- [Aim of the exercise]
All of the records below are to be given again word for word, with the pictures removed.

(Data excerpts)
= = = = =
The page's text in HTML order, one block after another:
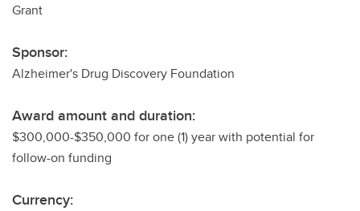
Grant
Sponsor:
Alzheimer's Drug Discovery Foundation
Award amount and duration:
$300,000-$350,000 for one (1) year with potential for
follow-on funding
Currency:
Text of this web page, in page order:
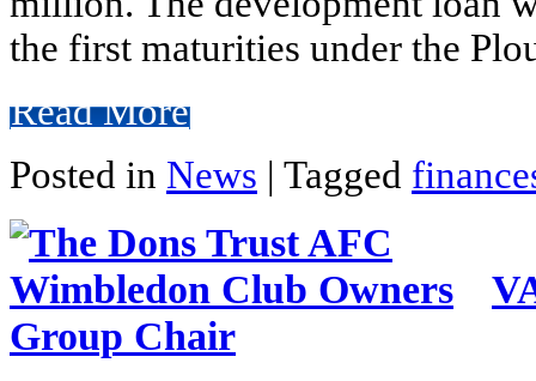
the first maturities under the
Read More
Posted in News | Tagged
Group Chair
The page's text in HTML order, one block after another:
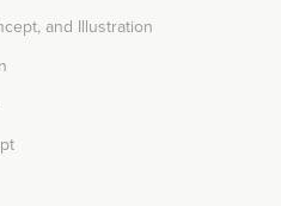
and Illustration
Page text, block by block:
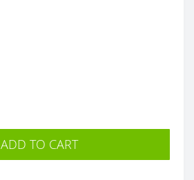
ADD TO CART
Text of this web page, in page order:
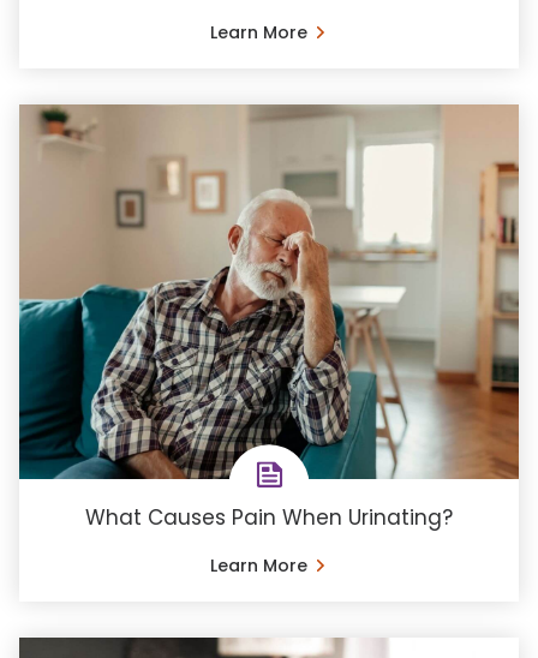
Learn More
What Causes Pain When Urinating?
Learn More
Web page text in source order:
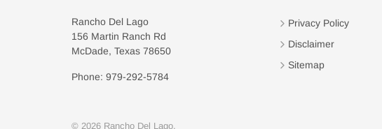
Rancho Del Lago
156 Martin Ranch Rd
McDade, Texas 78650
Phone: 979-292-5784
Privacy Policy
Disclaimer
Sitemap
© 2026 Rancho Del Lago.
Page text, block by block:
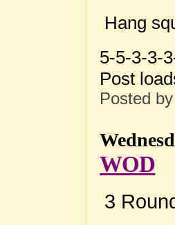
Hang
5-5-3-3-
Post
Posted
WOD
3
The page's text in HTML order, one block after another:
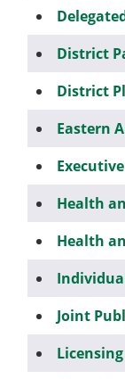
District
District
Eastern
Executive
Health
Health
Joint
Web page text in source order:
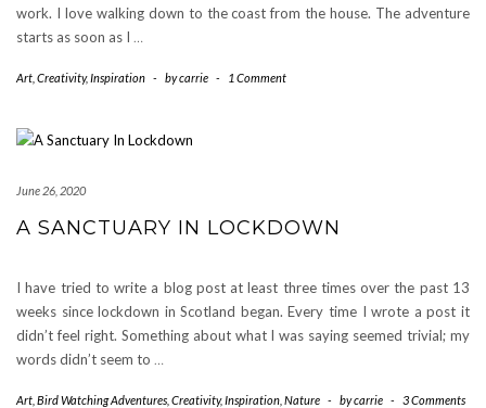
work. I love walking down to the coast from the house. The adventure
starts as soon as I …
Art Creativity,Inspiration - bycarrie - 1 Comment
June 26, 2020
A SANCTUARY IN LOCKDOWN
I have tried to write a blog post at least three times over the past 13
weeks since lockdown in Scotland began. Every time I wrote a post it
didn’t feel right. Something about what I was saying seemed trivial; my
words didn’t seem to …
Art Bird Watching Adventures Creativity,Inspiration Nature - bycarrie - 3 Comments
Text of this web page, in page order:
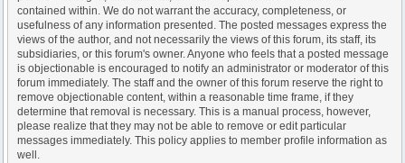
contained within. We do not warrant the accuracy, completeness, or
usefulness of any information presented. The posted messages express the
views of the author, and not necessarily the views of this forum, its staff, its
subsidiaries, or this forum's owner. Anyone who feels that a posted message
is objectionable is encouraged to notify an administrator or moderator of this
forum immediately. The staff and the owner of this forum reserve the right to
remove objectionable content, within a reasonable time frame, if they
determine that removal is necessary. This is a manual process, however,
please realize that they may not be able to remove or edit particular
messages immediately. This policy applies to member profile information as
well.
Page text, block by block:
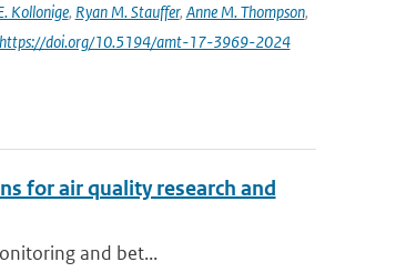
Kollonige, Ryan M. Stauffer, Anne M. Thompson,
doi.org/10.5194/amt-17-3969-2024
for air quality research and
and bet...
= = = = =
- [Exercise response]
The page's text in HTML order, one block after another:
Grant
Sponsor:
Alzheimer's Drug Discovery Foundation
Award amount and duration:
$300,000-$350,000 for one (1) year with potential for
follow-on funding
Currency:
Text of this web page, in page order:
the first maturities under the
Read More
Posted in News | Tagged
Group Chair
The page's text in HTML order, one block after another:
and Illustration
Page text, block by block:
ADD TO CART
Text of this web page, in page order:
Learn More
What Causes Pain When Urinating?
Learn More
Web page text in source order:
Rancho Del Lago
156 Martin Ranch Rd
McDade, Texas 78650
Phone: 979-292-5784
Privacy Policy
Disclaimer
Sitemap
© 2026 Rancho Del Lago.
Page text, block by block:
Hang
5-5-3-3-
Post
Posted
WOD
3
The page's text in HTML order, one block after another:
District
District
Eastern
Executive
Health
Health
Joint
Web page text in source order:
work. I love walking down to the coast from the house. The adventure
starts as soon as I …
Art Creativity,Inspiration - bycarrie - 1 Comment
June 26, 2020
A SANCTUARY IN LOCKDOWN
I have tried to write a blog post at least three times over the past 13
weeks since lockdown in Scotland began. Every time I wrote a post it
didn’t feel right. Something about what I was saying seemed trivial; my
words didn’t seem to …
Art Bird Watching Adventures Creativity,Inspiration Nature - bycarrie - 3 Comments
Text of this web page, in page order:
contained within. We do not warrant the accuracy, completeness, or
usefulness of any information presented. The posted messages express the
views of the author, and not necessarily the views of this forum, its staff, its
subsidiaries, or this forum's owner. Anyone who feels that a posted message
is objectionable is encouraged to notify an administrator or moderator of this
forum immediately. The staff and the owner of this forum reserve the right to
remove objectionable content, within a reasonable time frame, if they
determine that removal is necessary. This is a manual process, however,
please realize that they may not be able to remove or edit particular
messages immediately. This policy applies to member profile information as
well.
Page text, block by block:
Kollonige, Ryan M. Stauffer, Anne M. Thompson,
doi.org/10.5194/amt-17-3969-2024
for air quality research and
and bet...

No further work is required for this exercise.